▶ [Work instructions]:
Whenever a line in the records below contains "module", pick it out.

Top of Given records

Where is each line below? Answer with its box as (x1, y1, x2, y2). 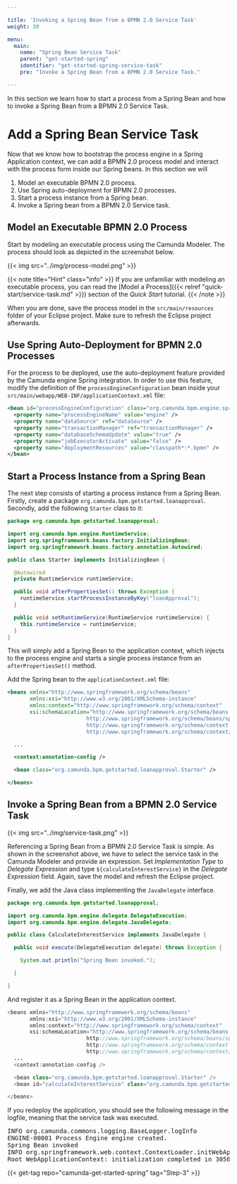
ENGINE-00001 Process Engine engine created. (7, 1134, 168, 1142)
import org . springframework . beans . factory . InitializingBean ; (7, 537, 191, 544)
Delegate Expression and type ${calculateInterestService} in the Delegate (7, 864, 228, 873)
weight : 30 (7, 23, 39, 30)
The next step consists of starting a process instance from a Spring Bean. (7, 489, 221, 497)
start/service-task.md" (7, 290, 73, 298)
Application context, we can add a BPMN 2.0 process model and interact (7, 157, 219, 166)
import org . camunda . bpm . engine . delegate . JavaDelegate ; (7, 919, 172, 926)
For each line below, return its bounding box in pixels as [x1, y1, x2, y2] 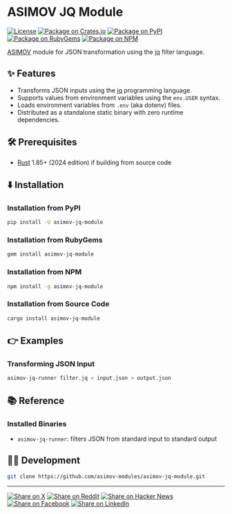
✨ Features [7, 68, 56, 79]
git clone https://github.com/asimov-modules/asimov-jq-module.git [7, 473, 206, 480]
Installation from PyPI [7, 203, 81, 213]
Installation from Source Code [7, 299, 110, 309]
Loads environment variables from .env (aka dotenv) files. [17, 101, 182, 109]
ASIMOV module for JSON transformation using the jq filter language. [7, 48, 205, 56]
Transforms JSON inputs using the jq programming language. [17, 86, 192, 94]
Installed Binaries [7, 419, 67, 428]
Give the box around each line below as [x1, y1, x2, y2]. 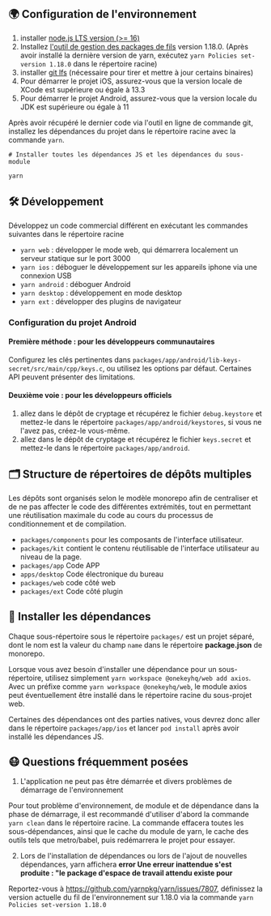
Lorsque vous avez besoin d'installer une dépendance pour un [8, 664, 217, 674]
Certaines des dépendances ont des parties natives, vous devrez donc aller [8, 714, 260, 724]
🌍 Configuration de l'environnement [8, 7, 197, 21]
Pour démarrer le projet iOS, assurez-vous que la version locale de [19, 76, 243, 86]
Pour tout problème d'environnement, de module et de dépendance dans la [8, 801, 260, 811]
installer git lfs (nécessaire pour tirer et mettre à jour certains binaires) [19, 67, 254, 77]
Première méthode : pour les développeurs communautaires [8, 336, 215, 347]
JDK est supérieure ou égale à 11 [19, 101, 129, 112]
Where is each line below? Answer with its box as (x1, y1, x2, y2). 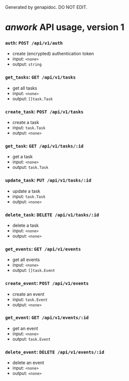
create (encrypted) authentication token (12, 51, 94, 57)
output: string (12, 61, 42, 67)
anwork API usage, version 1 (5, 22, 125, 33)
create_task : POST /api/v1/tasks (5, 108, 84, 115)
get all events (12, 256, 40, 263)
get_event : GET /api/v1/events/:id (5, 314, 89, 321)
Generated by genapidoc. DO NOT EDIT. (5, 4, 88, 10)
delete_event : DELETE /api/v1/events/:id (5, 348, 105, 355)
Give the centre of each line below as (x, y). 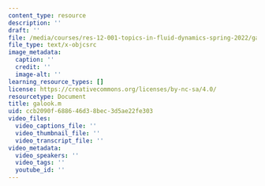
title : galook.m (35, 104)
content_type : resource (47, 15)
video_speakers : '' (47, 155)
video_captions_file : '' (56, 126)
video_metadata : (35, 148)
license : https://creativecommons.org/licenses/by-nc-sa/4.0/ (112, 89)
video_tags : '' (40, 163)
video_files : (30, 119)
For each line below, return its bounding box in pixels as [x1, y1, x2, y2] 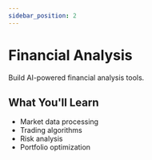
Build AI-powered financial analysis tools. [8, 73, 145, 82]
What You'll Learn [8, 95, 99, 109]
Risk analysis [19, 134, 63, 144]
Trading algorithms [19, 126, 82, 135]
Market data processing [19, 117, 98, 126]
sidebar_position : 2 [8, 11, 78, 20]
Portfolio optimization [19, 142, 90, 152]
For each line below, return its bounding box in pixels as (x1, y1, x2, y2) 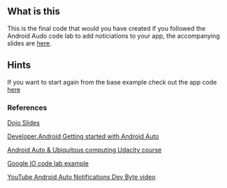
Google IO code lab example (7, 159, 89, 167)
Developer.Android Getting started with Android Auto (7, 132, 159, 140)
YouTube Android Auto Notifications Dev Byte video (7, 173, 156, 181)
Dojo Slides (7, 118, 41, 126)
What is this (7, 6, 61, 17)
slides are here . (7, 38, 52, 48)
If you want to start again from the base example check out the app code (7, 78, 217, 86)
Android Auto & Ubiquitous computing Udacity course (7, 145, 162, 154)
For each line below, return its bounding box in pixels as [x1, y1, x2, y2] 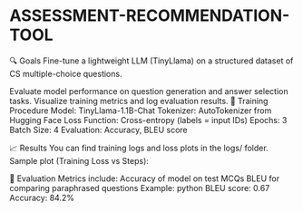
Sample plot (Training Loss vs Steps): [9, 155, 150, 166]
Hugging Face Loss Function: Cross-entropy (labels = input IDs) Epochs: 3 [9, 114, 288, 125]
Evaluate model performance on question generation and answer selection [9, 85, 288, 96]
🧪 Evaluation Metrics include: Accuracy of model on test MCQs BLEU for [9, 173, 279, 184]
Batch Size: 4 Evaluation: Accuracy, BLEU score [9, 124, 188, 135]
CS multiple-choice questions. [9, 68, 122, 79]
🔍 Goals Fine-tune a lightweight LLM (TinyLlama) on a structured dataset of [9, 55, 294, 66]
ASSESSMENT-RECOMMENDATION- [9, 5, 290, 26]

Bottom of Given records

▶ [Exercise answer]:
git clone https://github.com/asimov-modules/asimov-jq-module.git [7, 473, 206, 480]
ASIMOV module for JSON transformation using the jq filter language. [7, 48, 205, 56]
Pour tout problème d'environnement, de module et de dépendance dans la [8, 801, 260, 811]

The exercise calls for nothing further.